The debate itself was not what I expected. Geraint Anderson, the City columnist, laid in to his former City colleagues with a gusto, accusing them of serious crime as well as of bringing the financial house down. A communist don reminded us of the lack of power of Marxist analysis, condemning capitalism more generally for the very income inequalities which allowed him as well as the other guest speakers to earn more than the average, whilst Rachel Elnaugh of Red Letter days didn’t seem too impressed by bankers either.

On my side of the argument Ron Sandler, now head of Northern Rock, quietly reminded the House of the complexity, importance and diversity of the modern financial industry, asking why just the bankers, and did they mean bankers. He pointed out that many people got jobs and bought homes during the long period of growth. Dr Yaron Brook from the Ayn Rand Institute made an impressive speech explaining how the Federal Reserve Board and the UK monetary authorities were to blame, cataloguing their mistakes with interest rates and the volume of money and credit which they are meant to control. I also had a few words to say on the roles of the Regulators and governments.

To my surprise, after the debate, I was told the Motion had been defeated . Indeed it had been overwhelmingly defeated, by 131 votes to 51 votes, with a substantial number of abstentions. Well over half those present had voted No.

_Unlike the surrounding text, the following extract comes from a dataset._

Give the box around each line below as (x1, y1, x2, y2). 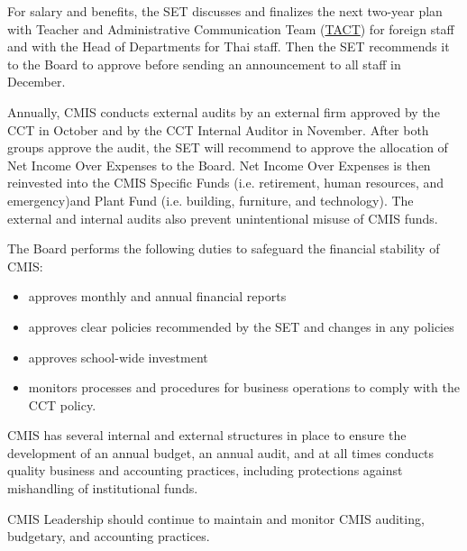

Many will say Oxford is not representative. There may have been other special factors at work. It is nonetheless interesting that an audience of bright young people who will have to get jobs in a difficult climate and help to pay off all the debts the government is taking out voted the way they did. It shows that outside the Westminster and media bubble blaming the bankers is not the automatic and easy way out that it is in the spin doctors scripts. The students, in a debating chamber known for its love of entertainment and funny quips, were eager for something serious and for some explanation of what had happened. They did not take the easy way out. Let’s hope the government listens.